Справедливости ради надо сказать, что мои уши с его линейкой так и не встретились — в отличие от того же Макса. Я просто не дал Эдуарду Петровичу повода: работал старательно, сознательно и усердно, так как в полной мере понимал назначение и пользу данного упражнения. А Макс… да ему просто без движения минуту просидеть — уже пытка!

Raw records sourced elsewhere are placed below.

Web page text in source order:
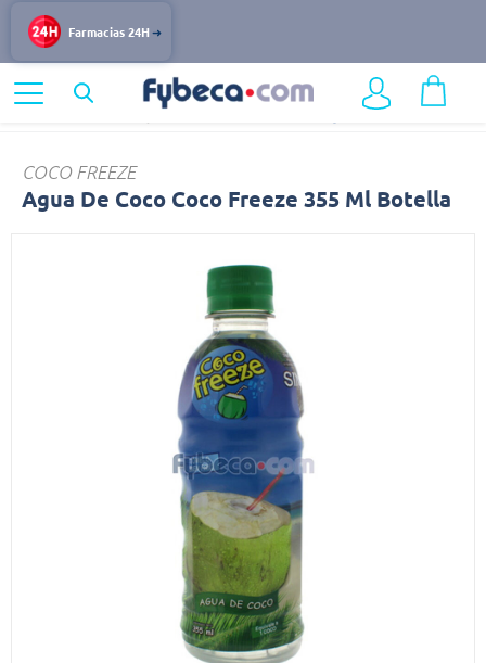
Farmacias 24H
Alimentos y Bebidas
COCO FREEZE
Agua De Coco Coco Freeze 355 Ml Botella
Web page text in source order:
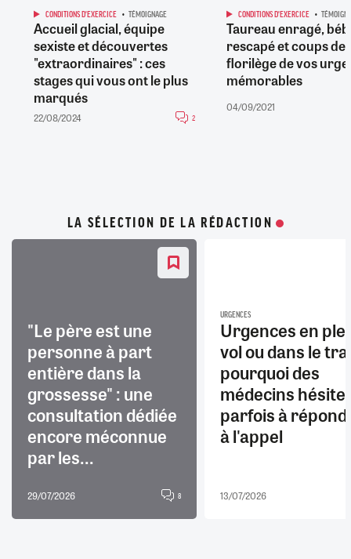
CONDITIONS D'EXERCICE TÉMOIGNAGE
Accueil glacial, équipe
sexiste et découvertes
"extraordinaires" : ces
stages qui vous ont le plus
marqués
22/08/2024 2
CONDITIONS D'EXERCICE
Taureau enragé,
rescapé et coups de
florilège de vos
mémorables
04/09/2021
LA SÉLECTION DE LA RÉDACTION
"Le père est une
personne à part
entière dans la
grossesse" : une
consultation dédiée
encore méconnue
par les...
29/07/2026 8
URGENCES
Urgences en
vol ou dans le
pourquoi des
médecins
parfois à
à l'appel
13/07/2026
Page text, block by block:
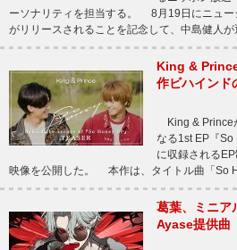
ーソナリティを担当する。 8月19日にニュー
がリリースされることを記念して、中島健人
King &
作ビハインド
King & Prince
なる1st EP『
に収録される
映像を公開した。 本作は、タイトル曲「So
葛葉、ミニア
Ayase提供曲
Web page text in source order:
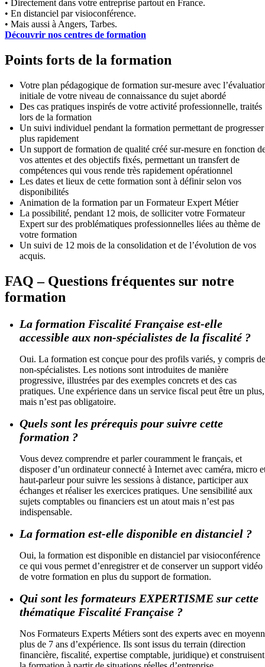
• Directement dans votre entreprise partout en France.
• En distanciel par visioconférence.
• Mais aussi à Angers, Tarbes.
Découvrir nos centres de formation
Points forts de la formation
Votre plan pédagogique de formation sur-mesure avec
initiale de votre niveau de connaissance du sujet abordé
Des cas pratiques inspirés de votre activité professionnelle, traités
lors de la formation
Un suivi individuel pendant la formation permettant de progresser
plus rapidement
Un support de formation de qualité créé sur-mesure en fonction
vos attentes et des objectifs fixés, permettant un transfert de
compétences qui vous rende très rapidement opérationnel
Les dates et lieux de cette formation sont à définir selon vos
disponibilités
Animation de la formation par un Formateur Expert Métier
La possibilité, pendant 12 mois, de solliciter votre Formateur
Expert sur des problématiques professionnelles liées au thème de
votre formation
Un suivi de 12 mois de la consolidation et de l’évolution de vos
acquis.
FAQ – Questions fréquentes sur notre
formation
La formation Fiscalité Française est-elle
accessible aux non-spécialistes de la fiscalité ?
Oui. La formation est conçue pour des profils variés, y compris
non-spécialistes. Les notions sont introduites de manière
progressive, illustrées par des exemples concrets et des cas
pratiques. Une expérience dans un service fiscal peut être un plus,
mais n’est pas obligatoire.
Quels sont les prérequis pour suivre cette
formation ?
Vous devez comprendre et parler couramment le français, et
disposer d’un ordinateur connecté à Internet avec caméra, micro
haut-parleur pour suivre les sessions à distance, participer aux
échanges et réaliser les exercices pratiques. Une sensibilité aux
sujets comptables ou financiers est un atout mais n’est pas
indispensable.
La formation est-elle disponible en distanciel ?
Oui, la formation est disponible en distanciel par visioconférence
ce qui vous permet d’enregistrer et de conserver un support vidéo
de votre formation en plus du support de formation.
Qui sont les formateurs EXPERTISME sur cette
thématique Fiscalité Française ?
Nos Formateurs Experts Métiers sont des experts avec en
plus de 7 ans d’expérience. Ils sont issus du terrain (direction
financière, fiscalité, expertise comptable, juridique) et construisent
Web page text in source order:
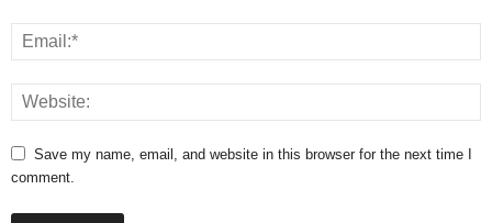
Save my name, email, and website in this browser for the next time I
comment.
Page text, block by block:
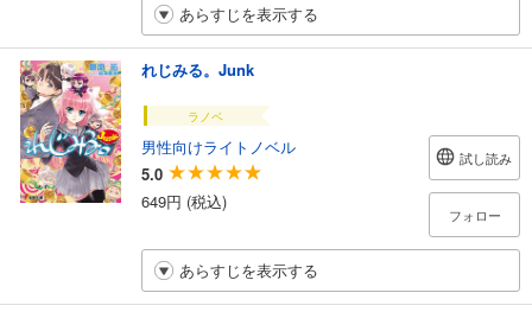
あらすじを表示する
れじみる。Junk
ラノベ
男性向けライトノベル
5.0
649円 (税込)
試し読み
フォロー
あらすじを表示する
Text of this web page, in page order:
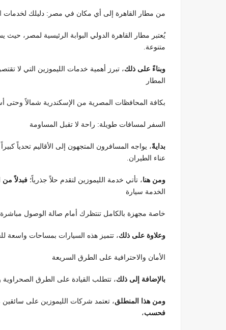
من مطار القاهرة إلى أي مكان في مصر: دليلك لخدمات
يُعتبر مطار القاهرة الدولي البوابة الرئيسية لمصر،
متنوعة.
وبناءً على ذلك، تبرز أهمية خدمات الليموزين التي لا
المطار
بكافة المحافظات المصرية من الإسكندرية شمالاً وحتى
السفر لمسافات طويلة: راحة لا تقبل المساومة
بدايةً، يواجه المسافرون المتجهون إلى الأقاليم تحدياً
عناء الطيران.
ومن هنا، تأتي خدمة الليموزين لتقدم حلاً جذرياً؛ فبدلاً من
الخدمة سيارة
خاصة مجهزة بالكامل تنتظرك أمام صالة الوصول
وعلاوة على ذلك، تتميز هذه السيارات بمساحات واسعة
الأمان والاحترافية على الطرق السريعة
بالإضافة إلى ذلك، تتطلب القيادة على الطرق الصحراوية
ومن هذا المنطلق، تعتمد شركات الليموزين على سائقين
فحسب،
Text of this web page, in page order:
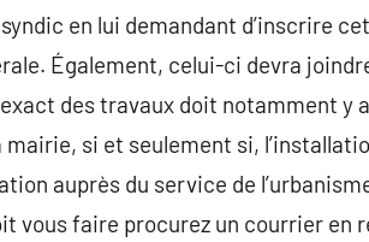
en lui demandant d’inscrire
Également, celui-ci devra
des travaux doit notamment y
si et seulement si,
auprès du service de
vous faire procurez un courrier en
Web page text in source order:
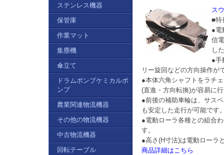
ス
■特
●電
信
し
●手
リー旋回などの方向操作が
●本体六角シャフトをラチ
(直進・方向転換)が容易に
●前後の補助車輪は、サス
も安定した走行が可能です
●電動ローラ各種との組合
す。
●高さ(H寸法)は電動ローラ
商品詳細はこちら
ステンレス機器
保管庫
作業マット
集塵機
傘立て
ドラムポンプケミカルポ
ンプ
農業関連物流機器
その他の物流機器
中古物流機器
回転テーブル
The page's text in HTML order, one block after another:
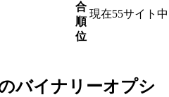
合
順
位
現在55サイト
バイナリーオプシ
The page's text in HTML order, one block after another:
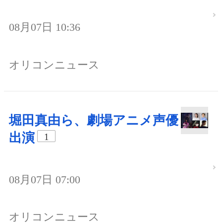
08月07日 10:36
オリコンニュース
堀田真由ら、劇場アニメ声優
出演
1
08月07日 07:00
オリコンニュース
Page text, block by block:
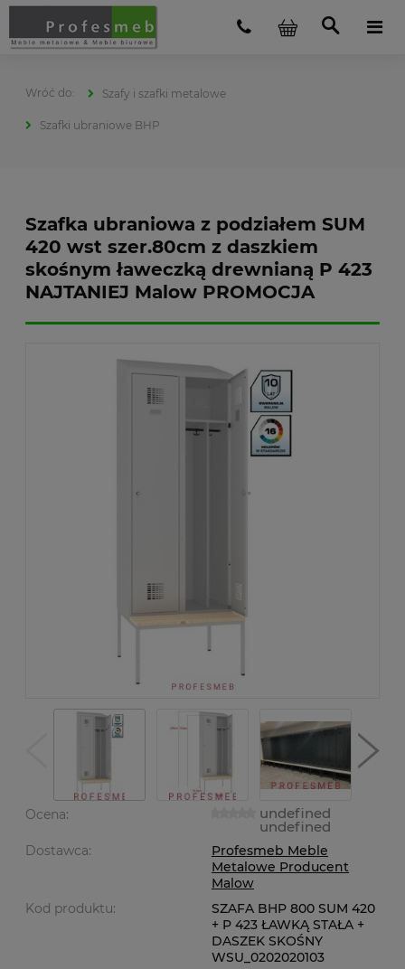
Szafy i szafki metalowe
Szafki ubraniowe BHP
Szafka ubraniowa z podziałem SUM
420 wst szer.80cm z daszkiem
skośnym ławeczką drewnianą P 423
NAJTANIEJ Malow PROMOCJA
Ocena: undefined
undefined
Dostawca:
Profesmeb Meble
Metalowe Producent
Malow
Kod produktu:
SZAFA BHP 800 SUM 420
+ P 423 ŁAWKĄ STAŁA +
DASZEK SKOŚNY
WSU_0202020103
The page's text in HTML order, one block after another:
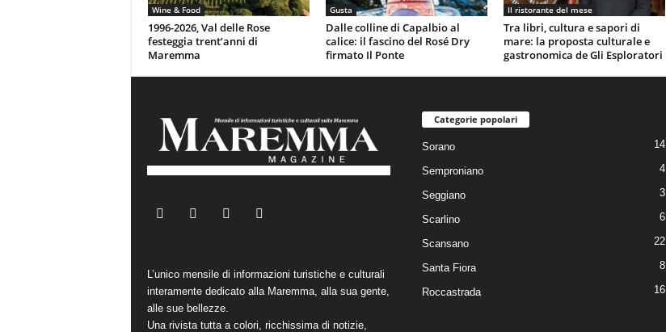
Wine & Food
1996-2026, Val delle Rose
festeggia trent’anni di
Maremma
Gusta
Dalle colline di Capalbio al
calice: il fascino del Rosé Dry
firmato Il Ponte
Il ristorante del mese
Tra libri, cultura e sapori di
mare: la proposta culturale e
gastronomica de Gli Esploratori
L’unico mensile di informazioni turistiche e culturali
interamente dedicato alla Maremma, alla sua gente,
alle sue bellezze.
Una rivista tutta a colori, ricchissima di notizie,
Categorie popolari
Sorano 14
Semproniano 4
Seggiano 3
Scarlino 6
Scansano 22
Santa Fiora 8
Roccastrada 16

А на кружок-точку надо было целых полчаса пялиться!
А потом ещё столько же, с завязанными глазами на звук медитировать (принцип тот же — сосредоточение внимания, только вместо листа с точкой, был большой металлический таз-не-таз, котёл-не-котёл, из которого помощник преподавателя извлекал длинные, протяжные, глубокие звуки, чем-то на те, что гонг издаёт, похожие, только мягче и не такие громкие).
Потом ещё столько же на свечу… А дальше и вовсе изуверство: статическая тренировка, совмещённая с медитацией.

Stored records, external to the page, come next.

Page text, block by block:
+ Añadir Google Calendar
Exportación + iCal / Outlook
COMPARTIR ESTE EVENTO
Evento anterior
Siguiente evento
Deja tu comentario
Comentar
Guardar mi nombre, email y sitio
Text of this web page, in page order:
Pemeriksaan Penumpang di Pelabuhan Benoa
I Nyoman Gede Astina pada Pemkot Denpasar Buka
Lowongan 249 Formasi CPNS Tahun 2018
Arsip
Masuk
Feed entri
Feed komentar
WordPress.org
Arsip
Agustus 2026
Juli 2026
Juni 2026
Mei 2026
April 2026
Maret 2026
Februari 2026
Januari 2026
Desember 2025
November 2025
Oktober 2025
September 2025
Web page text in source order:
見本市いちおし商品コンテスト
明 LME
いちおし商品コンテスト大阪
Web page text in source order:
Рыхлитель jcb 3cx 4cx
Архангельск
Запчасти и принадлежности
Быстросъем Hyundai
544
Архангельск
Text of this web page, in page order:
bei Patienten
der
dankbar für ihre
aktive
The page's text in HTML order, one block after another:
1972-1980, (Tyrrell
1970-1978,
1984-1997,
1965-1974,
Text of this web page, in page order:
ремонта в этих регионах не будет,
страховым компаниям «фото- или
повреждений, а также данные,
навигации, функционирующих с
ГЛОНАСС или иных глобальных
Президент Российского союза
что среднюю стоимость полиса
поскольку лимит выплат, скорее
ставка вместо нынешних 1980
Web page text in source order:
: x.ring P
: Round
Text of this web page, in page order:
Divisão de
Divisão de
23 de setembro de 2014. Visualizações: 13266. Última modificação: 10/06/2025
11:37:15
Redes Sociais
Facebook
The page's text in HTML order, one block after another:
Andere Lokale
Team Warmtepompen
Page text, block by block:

То есть, ученик ставится в классическую «стойку всадника», ту самую, что во всех фильмах про боевые искусства и обучение им показывается. Причём, ставится чётко, с чашками воды на бёдра, на макушку и на локти вытянутых вперёд рук. А напротив него экран с бегущими арифметическими примерами, которые надо решать в уме, а ответы чётко проговаривать. Компьютер, подключенный к экрану, ответы считывает, обрабатывает и выдаёт результат: верно или не верно. Если верно — ты молодец. Если нет… бдительная и неутомимая линийка Эдуарда Петровича поздоровается с твоим ухом…
А примеры, хоть и несложные, но ползут по экрану быстрей, быстрей и быстрей…
Суровая штука! Понимаю теперь, почему у всех ребят из группы были такие похоронные лица перед началом занятия с Эдуардом Петровичем, совершенно не стыкующиеся с настолько лёгким и приятным словом, как «Медитация».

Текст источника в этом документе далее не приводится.